--- Excerpted records Enclosed Below ---

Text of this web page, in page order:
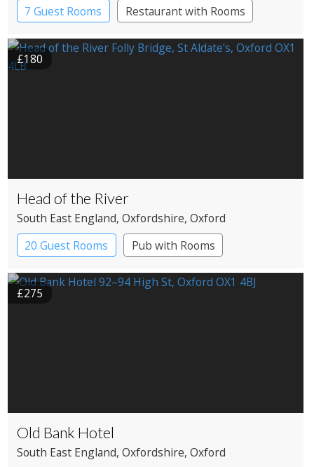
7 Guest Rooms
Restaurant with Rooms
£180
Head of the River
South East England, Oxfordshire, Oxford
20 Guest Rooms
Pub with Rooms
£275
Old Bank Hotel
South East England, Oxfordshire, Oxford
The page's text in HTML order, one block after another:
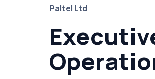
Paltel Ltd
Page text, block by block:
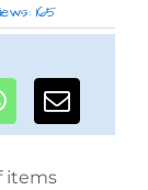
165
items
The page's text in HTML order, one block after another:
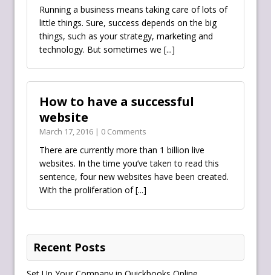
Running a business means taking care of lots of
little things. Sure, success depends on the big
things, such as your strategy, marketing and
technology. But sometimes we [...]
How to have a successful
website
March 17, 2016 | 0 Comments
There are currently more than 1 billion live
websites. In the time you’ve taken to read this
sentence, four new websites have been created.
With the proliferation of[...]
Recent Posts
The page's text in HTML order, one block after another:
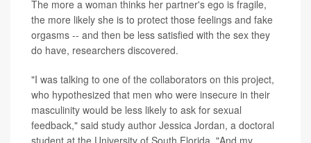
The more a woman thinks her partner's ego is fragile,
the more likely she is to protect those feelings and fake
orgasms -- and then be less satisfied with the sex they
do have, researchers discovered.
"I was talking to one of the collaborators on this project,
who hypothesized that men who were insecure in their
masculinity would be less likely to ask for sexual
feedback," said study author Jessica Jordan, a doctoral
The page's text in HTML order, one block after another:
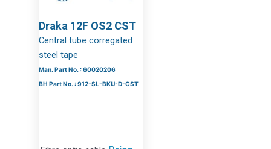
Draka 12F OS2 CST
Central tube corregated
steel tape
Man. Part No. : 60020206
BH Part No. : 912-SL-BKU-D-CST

--- End of Enclosed Excerpted records ---

(Your instructions): Without the pictures, return each entry exactly as given.

(Task answer):
Text of this web page, in page order:
7 Guest Rooms
Restaurant with Rooms
£180
Head of the River
South East England, Oxfordshire, Oxford
20 Guest Rooms
Pub with Rooms
£275
Old Bank Hotel
South East England, Oxfordshire, Oxford
The page's text in HTML order, one block after another:
Paltel Ltd
Page text, block by block:
165
items
The page's text in HTML order, one block after another:
Running a business means taking care of lots of
little things. Sure, success depends on the big
things, such as your strategy, marketing and
technology. But sometimes we [...]
How to have a successful
website
March 17, 2016 | 0 Comments
There are currently more than 1 billion live
websites. In the time you’ve taken to read this
sentence, four new websites have been created.
With the proliferation of[...]
Recent Posts
The page's text in HTML order, one block after another:
The more a woman thinks her partner's ego is fragile,
the more likely she is to protect those feelings and fake
orgasms -- and then be less satisfied with the sex they
do have, researchers discovered.
"I was talking to one of the collaborators on this project,
who hypothesized that men who were insecure in their
masculinity would be less likely to ask for sexual
feedback," said study author Jessica Jordan, a doctoral
The page's text in HTML order, one block after another:
Draka 12F OS2 CST
Central tube corregated
steel tape
Man. Part No. : 60020206
BH Part No. : 912-SL-BKU-D-CST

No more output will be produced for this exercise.